◆ Prompt ◆
The records that follow are to be repeated without alteration.

◆ The data ◆
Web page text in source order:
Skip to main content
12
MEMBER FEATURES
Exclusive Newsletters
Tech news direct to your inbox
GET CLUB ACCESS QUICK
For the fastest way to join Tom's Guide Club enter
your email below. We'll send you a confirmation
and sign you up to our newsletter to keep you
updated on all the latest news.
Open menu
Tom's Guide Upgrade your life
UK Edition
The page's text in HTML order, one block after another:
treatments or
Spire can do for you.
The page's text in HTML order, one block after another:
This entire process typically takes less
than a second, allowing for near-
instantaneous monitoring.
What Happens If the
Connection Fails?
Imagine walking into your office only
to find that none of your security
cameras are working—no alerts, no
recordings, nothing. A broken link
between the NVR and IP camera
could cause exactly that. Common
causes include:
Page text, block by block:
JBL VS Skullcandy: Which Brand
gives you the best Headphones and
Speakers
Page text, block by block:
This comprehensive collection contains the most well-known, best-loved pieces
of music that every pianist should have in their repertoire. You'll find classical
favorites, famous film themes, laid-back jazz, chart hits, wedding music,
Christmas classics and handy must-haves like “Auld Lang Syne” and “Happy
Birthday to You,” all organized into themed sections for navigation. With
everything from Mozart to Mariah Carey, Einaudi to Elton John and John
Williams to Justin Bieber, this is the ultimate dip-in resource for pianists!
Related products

◆ Result below ◆
Web page text in source order:
Skip to main content
12
MEMBER FEATURES
Exclusive Newsletters
Tech news direct to your inbox
GET CLUB ACCESS QUICK
For the fastest way to join Tom's Guide Club enter
your email below. We'll send you a confirmation
and sign you up to our newsletter to keep you
updated on all the latest news.
Open menu
Tom's Guide Upgrade your life
UK Edition
The page's text in HTML order, one block after another:
treatments or
Spire can do for you.
The page's text in HTML order, one block after another:
This entire process typically takes less
than a second, allowing for near-
instantaneous monitoring.
What Happens If the
Connection Fails?
Imagine walking into your office only
to find that none of your security
cameras are working—no alerts, no
recordings, nothing. A broken link
between the NVR and IP camera
could cause exactly that. Common
causes include:
Page text, block by block:
JBL VS Skullcandy: Which Brand
gives you the best Headphones and
Speakers
Page text, block by block:
This comprehensive collection contains the most well-known, best-loved pieces
of music that every pianist should have in their repertoire. You'll find classical
favorites, famous film themes, laid-back jazz, chart hits, wedding music,
Christmas classics and handy must-haves like “Auld Lang Syne” and “Happy
Birthday to You,” all organized into themed sections for navigation. With
everything from Mozart to Mariah Carey, Einaudi to Elton John and John
Williams to Justin Bieber, this is the ultimate dip-in resource for pianists!
Related products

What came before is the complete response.